TASK INSTRUCTIONS:
For the entries below, how many lines include the word "leads"? Give the figure and nothing more.

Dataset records

- - - -

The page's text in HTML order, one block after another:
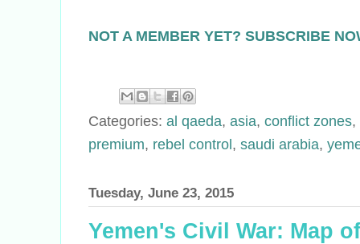
NOT A MEMBER YET? SUBSCRIBE
Categories: al qaeda, asia, conflict zones,
premium, rebel control, saudi arabia,
Tuesday, June 23, 2015
Yemen's Civil War: Map
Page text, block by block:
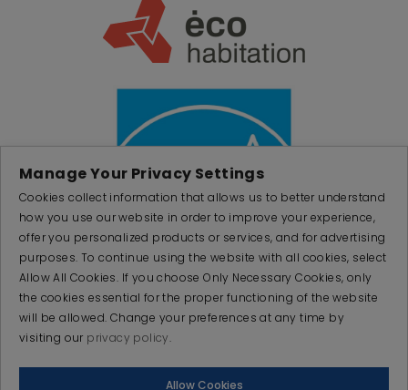
© 2026 PRODUCTAIR. All rights reserved
Manage Your Privacy Settings
Cookies collect information that allows us to better understand
how you use our website in order to improve your experience,
offer you personalized products or services, and for advertising
purposes. To continue using the website with all cookies, select
Allow All Cookies. If you choose Only Necessary Cookies, only
the cookies essential for the proper functioning of the website
will be allowed. Change your preferences at any time by
visiting our privacy policy.
Allow Cookies
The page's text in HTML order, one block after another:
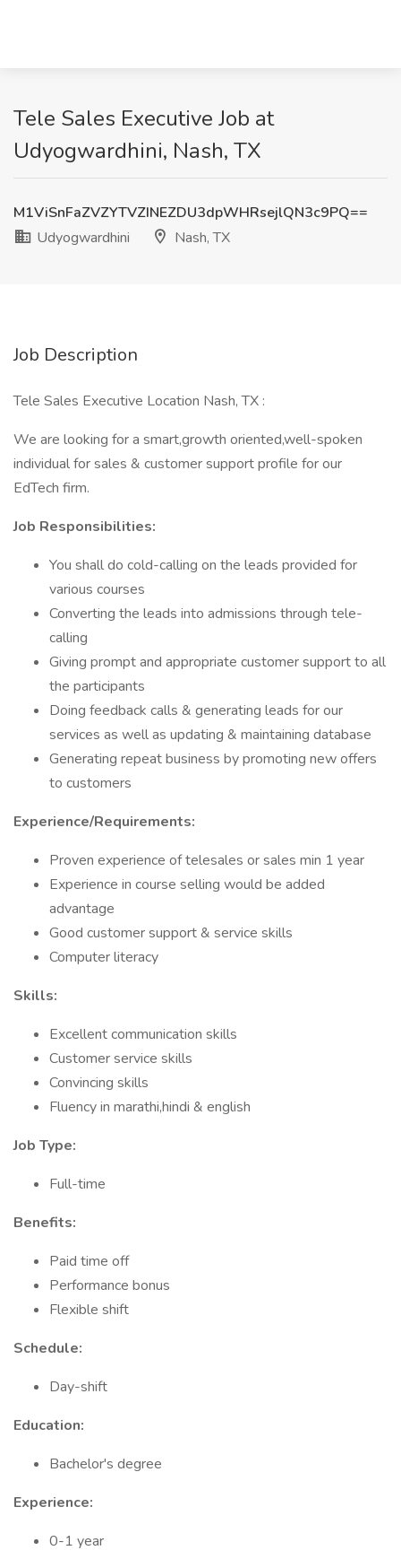
Tele Sales Executive Job at
Udyogwardhini, Nash, TX
M1ViSnFaZVZYTVZINEZDU3dpWHRsejlQN3c9PQ==
Udyogwardhini
Nash, TX
Job Description
Tele Sales Executive Location Nash, TX :
We are looking for a smart,growth oriented,well-spoken
individual for sales & customer support profile for our
EdTech firm.
Job Responsibilities:
You shall do cold-calling on the leads provided for
various courses
Converting the leads into admissions through tele-
calling
Giving prompt and appropriate customer support to all
the participants
Doing feedback calls & generating leads for our
services as well as updating & maintaining database
Generating repeat business by promoting new offers
to customers
Experience/Requirements:
Proven experience of telesales or sales min 1 year
Experience in course selling would be added
advantage
Good customer support & service skills
Computer literacy
Skills:
Excellent communication skills
Customer service skills
Convincing skills
Fluency in marathi,hindi & english
Job Type:
Full-time
Benefits:
Paid time off
Performance bonus
Flexible shift
Schedule:
Day-shift
Education:
Bachelor's degree
Experience:
0-1 year
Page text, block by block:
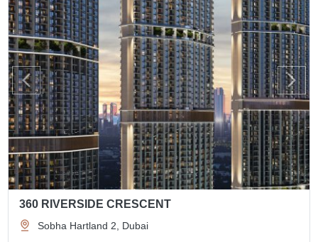
360 RIVERSIDE CRESCENT
Sobha Hartland 2, Dubai
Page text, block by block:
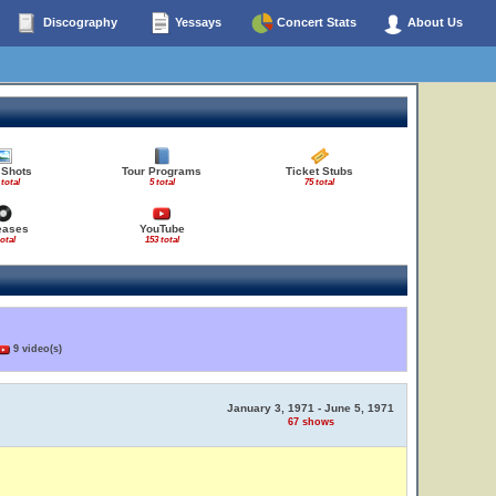
Discography Yessays Concert Stats About Us
total
Tour Programs
5 total
Ticket Stubs
75 total
YouTube
153 total
9 video(s)
January 3, 1971 - June 5, 1971
67 shows
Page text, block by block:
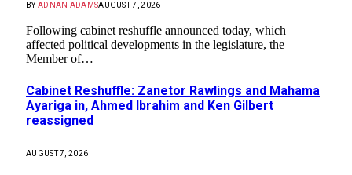
BY ADNAN ADAMSAUGUST 7, 2026
Following cabinet reshuffle announced today, which
affected political developments in the legislature, the
Member of…
Cabinet Reshuffle: Zanetor Rawlings and Mahama
Ayariga in, Ahmed Ibrahim and Ken Gilbert
reassigned
AUGUST 7, 2026
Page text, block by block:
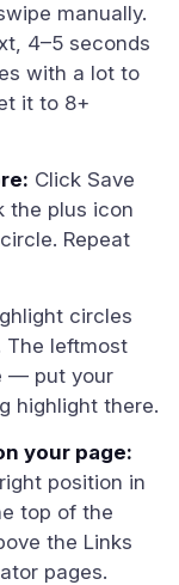
manually.
4–5 seconds
with a lot to
it to 8+
Click Save
the plus icon
Repeat
circles
The leftmost
— put your
highlight there.
your page:
position in
top of the
the Links
pages.
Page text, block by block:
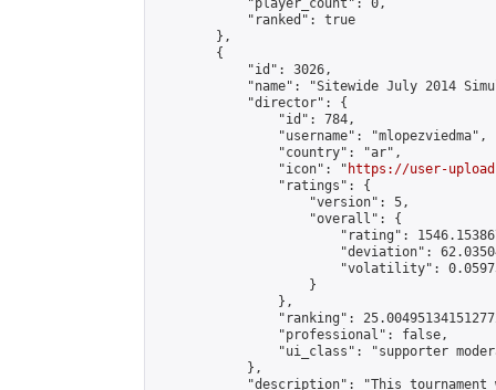
            "player_count": 0,
            "ranked": true
        },
        {
            "id": 3026,
"name": "Sitewide July 2014
            "director": {
                "id": 784,
                "username": "mlopezviedma",
                "country": "ar",
                "icon": "
https://user-
                "ratings": {
                    "version": 5,
                    "overall": {
"rating":
"deviation":
"volatility":
                    }
                },
"ranking":
                "professional": false,
"ui_class": "supporter
            },
"description": "This
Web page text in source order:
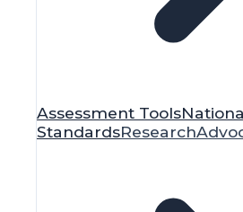
Assessment Tools
StandardsResearch
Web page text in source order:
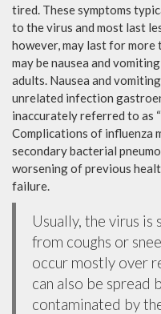
tired. These symptoms
to the virus and most last
however, may last for more
may be nausea and
adults. Nausea and
unrelated infection
inaccurately referred to as
Complications of influenza
secondary bacterial
worsening of previous
failure.
Usually, the virus
from coughs or
occur mostly over
can also be spread
contaminated by
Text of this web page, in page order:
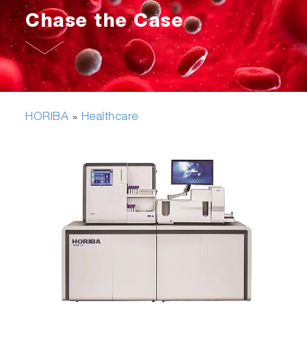
Chase the Case
HORIBA » Healthcare
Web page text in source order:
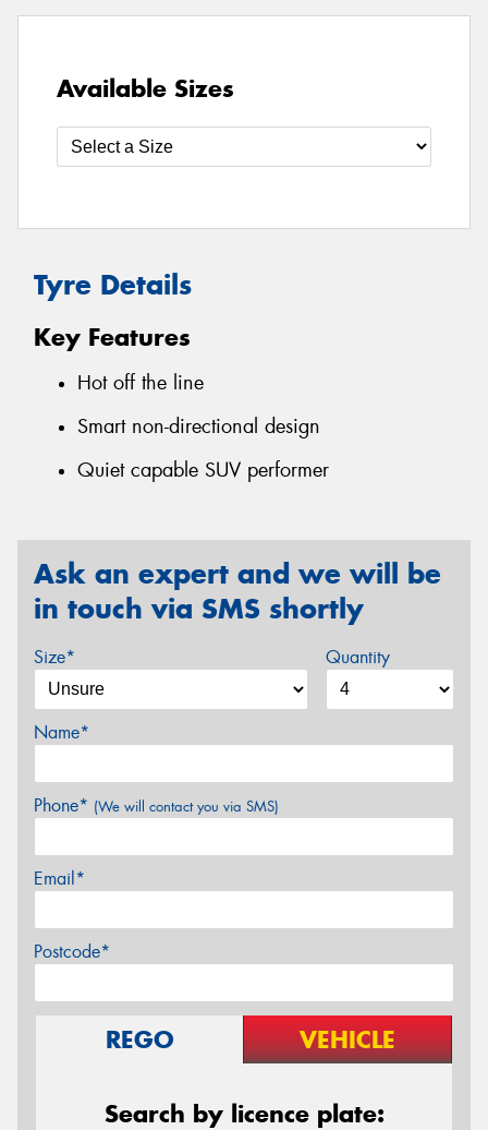
Available Sizes
Tyre Details
Key Features
Hot off the line
Smart non-directional design
Quiet capable SUV performer
Ask an expert and we will be
in touch via SMS shortly
Size* Quantity
Name*
Phone* (We will contact you via SMS)
Email*
Postcode*
REGO VEHICLE
Search by licence plate:
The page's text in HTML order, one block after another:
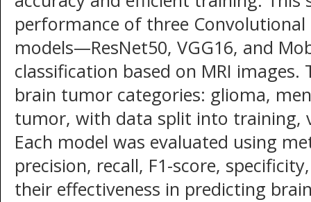
performance of three Convolutional
models—ResNet50, VGG16, and
classification based on MRI
brain tumor categories: glioma,
tumor, with data split into training,
Each model was evaluated using
precision, recall, F1-score,
their effectiveness in predicting
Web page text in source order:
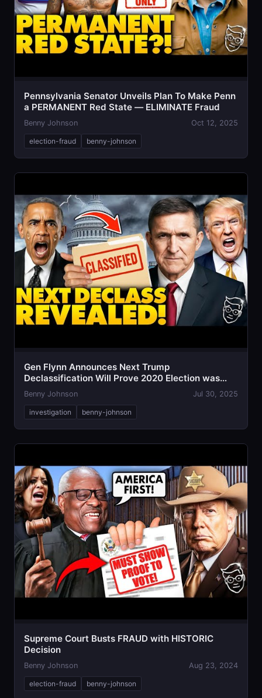
Pennsylvania Senator Unveils Plan To Make Penn
a PERMANENT Red State — ELIMINATE Fraud
Benny Johnson Oct 12, 2025
election-fraud benny-johnson
Gen Flynn Announces Next Trump
Declassification Will Prove 2020 Election was
STOLEN
Benny Johnson Jul 30, 2025
investigation benny-johnson
Supreme Court Busts FRAUD with HISTORIC
Decision
Benny Johnson Aug 23, 2024
election-fraud benny-johnson
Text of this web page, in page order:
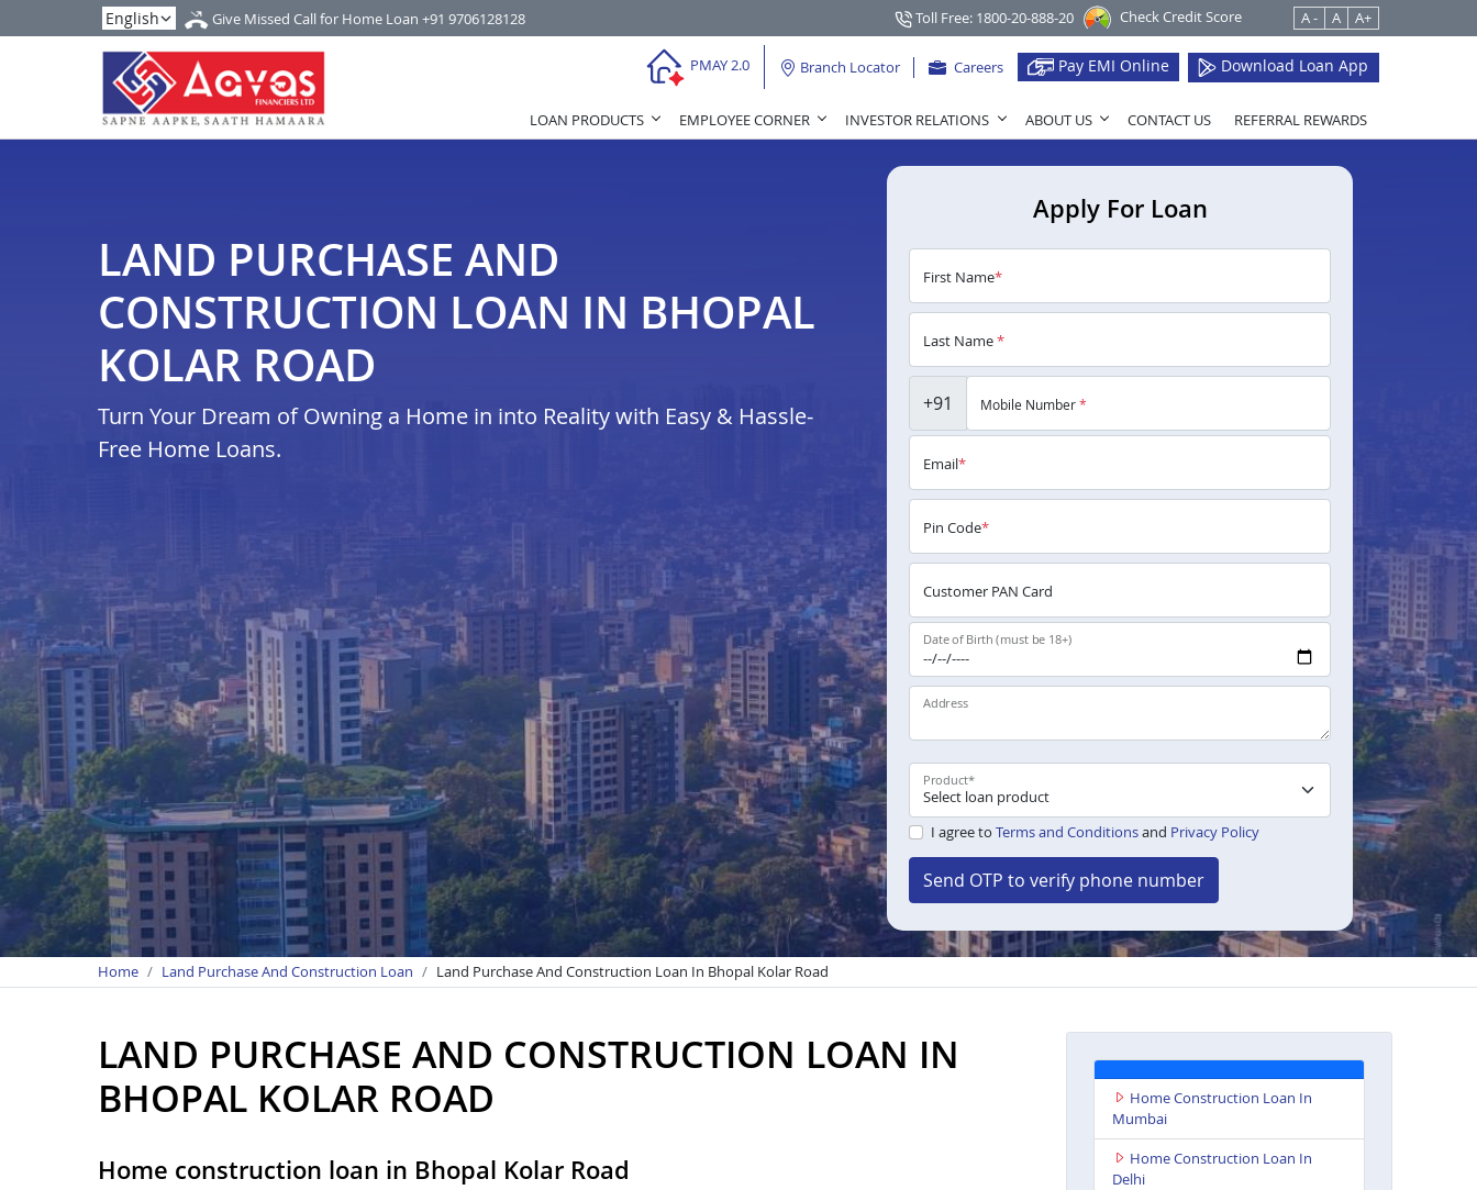
Give Missed Call for Home Loan +91 9706128128 Toll Free: 1800-20-888-20 Check Credit Score A - A A+
PMAY 2.0 Branch Locator Careers Pay EMI Online Download Loan App
LOAN PRODUCTS EMPLOYEE CORNER INVESTOR RELATIONS ABOUT US CONTACT US REFERRAL REWARDS
LAND PURCHASE AND
CONSTRUCTION LOAN IN BHOPAL
KOLAR ROAD
Turn Your Dream of Owning a Home in into Reality with Easy & Hassle-
Free Home Loans.
Apply For Loan
First Name*
Last Name*
+91 Mobile Number*
Email*
Pin Code*
Customer PAN Card
Date of Birth (must be 18+)
Address
Product*
I agree to Terms and Conditionsand Privacy Policy
Send OTP to verify phone number
Home Land Purchase And Construction Loan Land Purchase And Construction Loan In Bhopal Kolar Road
LAND PURCHASE AND CONSTRUCTION LOAN IN
BHOPAL KOLAR ROAD
Home construction loan in Bhopal Kolar Road
Home Construction Loan In
Mumbai
Home Construction Loan In
Delhi

- - - -

REPLY:
3